The estimated time courses are shown in Figure 5B. As expected, the right DLPFC represents the initial VOI early on. Importantly, the right DLFPC also positively responded to the VOI updating (cluster-forming threshold p < 0.05, cluster mass p < 0.05, FWE corrected across time). The rise of the VOI updating signal lags behind the initial VOI signal in time but the signals go back to baseline in parallel. The estimated time courses look somewhat sluggish, which presumably reflects the temporal nature of our experimental paradigm. After the extra bead, the participants were presented with another screen that incorporated both the initial beads and the extra bead, and they could start making the information-seeking choices only after a jittered delay. Therefore, the VOI representation did not have to be immediately updated to drive information seeking adaptively; indeed, a separate whole-brain analysis that used the canonical double-gamma HRF did not reveal any significant clusters for VOI updating.

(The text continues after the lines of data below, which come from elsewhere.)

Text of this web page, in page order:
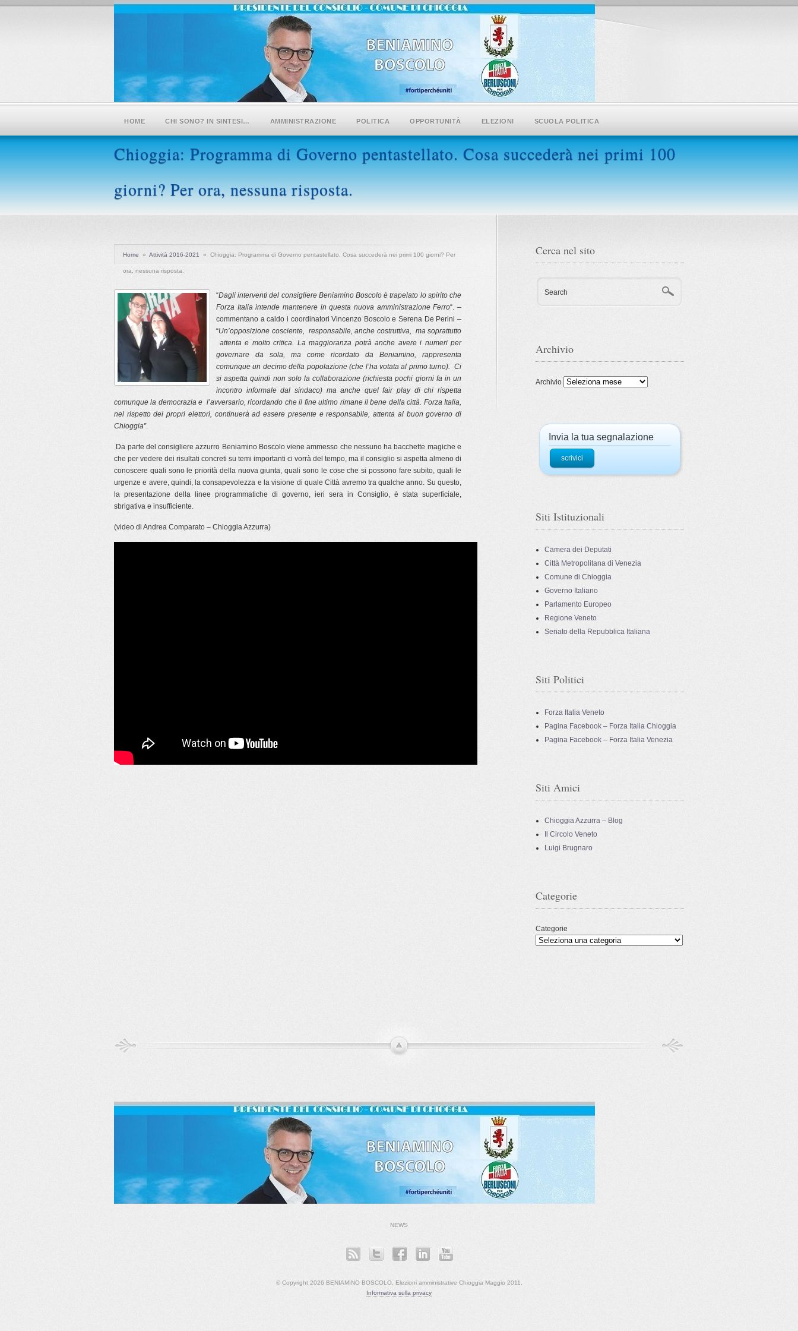
HOME CHI SONO? IN SINTESI… AMMINISTRAZIONE POLITICA OPPORTUNITÀ ELEZIONI SCUOLA POLITICA
Chioggia: Programma di Governo pentastellato. Cosa succederà nei primi 100
giorni? Per ora, nessuna risposta.
Home » Attività 2016-2021 » Chioggia: Programma di Governo pentastellato. Cosa succederà nei primi 100 giorni? Per
ora, nessuna risposta.
“Dagli interventi del consigliere Beniamino Boscolo è trapelato lo spirito che
Forza Italia intende mantenere in questa nuova amministrazione Ferro“. –
commentano a caldo i coordinatori Vincenzo Boscolo e Serena De Perini –
“Un’opposizione cosciente, responsabile, anche costruttiva, ma soprattutto
attenta e molto critica. La maggioranza potrà anche avere i numeri per
governare da sola, ma come ricordato da Beniamino, rappresenta
comunque un decimo della popolazione (che l’ha votata al primo turno). Ci
si aspetta quindi non solo la collaborazione (richiesta pochi giorni fa in un
incontro informale dal sindaco) ma anche quel fair play di chi rispetta
comunque la democrazia e l’avversario, ricordando che il fine ultimo rimane il bene della città. Forza Italia,
nel rispetto dei propri elettori, continuerà ad essere presente e responsabile, attenta al buon governo di
Chioggia”.
Da parte del consigliere azzurro Beniamino Boscolo viene ammesso che nessuno ha bacchette magiche e
che per vedere dei risultati concreti su temi importanti ci vorrà del tempo, ma il consiglio si aspetta almeno di
conoscere quali sono le priorità della nuova giunta, quali sono le cose che si possono fare subito, quali le
urgenze e avere, quindi, la consapevolezza e la visione di quale Città avremo tra qualche anno. Su questo,
la presentazione della linee programmatiche di governo, ieri sera in Consiglio, è stata superficiale,
sbrigativa e insufficiente.
(video di Andrea Comparato – Chioggia Azzurra)
Cerca nel sito
Search
Archivio
Archivio
Invia la tua segnalazione
scrivici
Siti Istituzionali
Camera dei Deputati
Città Metropolitana di Venezia
Comune di Chioggia
Governo Italiano
Parlamento Europeo
Regione Veneto
Senato della Repubblica Italiana
Siti Politici
Forza Italia Veneto
Pagina Facebook – Forza Italia Chioggia
Pagina Facebook – Forza Italia Venezia
Siti Amici
Chioggia Azzurra – Blog
Il Circolo Veneto
Luigi Brugnaro
Categorie
Categorie
NEWS
© Copyright 2026 BENIAMINO BOSCOLO. Elezioni amministrative Chioggia Maggio 2011.
Informativa sulla privacy

This evidence demonstrates that neural representations in the right DLPFC shift from the initial (a priori) VOI to the updated (a posteriori) VOI, suggesting that this brain region dynamically tracks the VOI based on the up-to-date evidence in service of adaptive information seeking over time.
Widespread neural representations of the VOI closer to information seeking
Finally, we examined how the VOI was represented in the brain later in the trials. Although we identified the VOI cluster in the right DLPFC on the initial beads presentation, it is possible that other regions would represent the VOI as the participants started preparing for actual information-seeking choices. We conducted additional whole-brain analyses related to two events, (1) the presentation of the extra bead and (2) onset of the information-seeking screen, and looked for brain regions that represented either the initial VOI (only based on the initially presented beads) or the updated VOI (based both on the initial and extra beads).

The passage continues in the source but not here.